Whether it’s for prototypes or end-use, metal parts that must meet high standards of strength, density, and durability are traditionally produced by CNC machining. Newer printing technologies like DMLS shortcut that process and offer manufacturers a fast, cost-effective way to make such critical metal parts.
However, to take full advantage of the design freedom offered by AM, several elements must come together to deliver quality parts that meet industry standards. These elements include:
1. Material Qualification
Creating accurate and precise metal 3D prints requires attention to more than just the printer itself. It’s crucial to consider the entire AM workflow, from build preparation to post-processing. For example, the quality of the metal powder used for printing must be maintained to avoid contamination. Impurities in the raw material can significantly affect the final part’s dimensional accuracy, especially when building for safety-critical applications like aircraft parts or medical devices.
The most significant source of model inaccuracy is human error, but this can be minimized by ensuring that all relevant processes are followed. Then, software-driven inspections and closed-loop melt pool control can correct mistakes before they become major issues.

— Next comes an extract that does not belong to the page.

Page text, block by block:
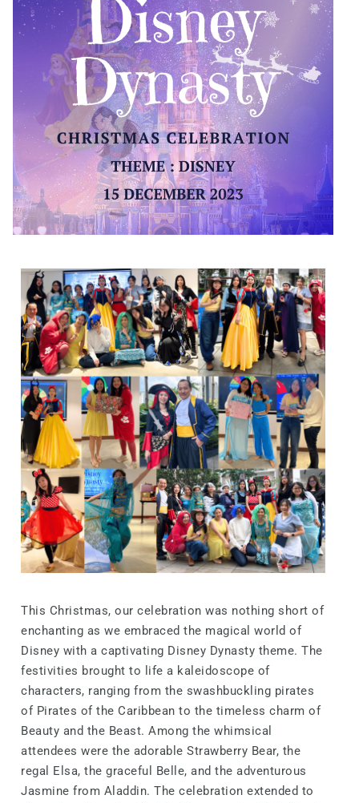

When it comes to manufacturing precision parts, traditional techniques have decades – if not centuries – of history behind them. Compared to this, the development of industry-wide standards for AM is still in early stages. Nevertheless, the right strategies and solutions can dramatically reduce the time it takes to qualify a metal 3D print for production. This will help companies to take advantage of the unrivaled design freedom and cost savings that metal AM offers. The following proven methodologies can help metal 3D printers achieve this:
2. CAD Model Checking
The CAD model is the basis for the whole print process, so it’s imperative that the model is accurately measured and verified. A QA team should consist of several members from different disciplines: surgeons or physicians who know the clinical need and the intended outcome of the models; medical physicists to optimize scanning and reconstruction techniques and to ensure that the resulting DICOM files can be processed in the imaging system; radiologists who interpret the models; and engineers and technicians for segmentation, model design, printer maintenance, and more.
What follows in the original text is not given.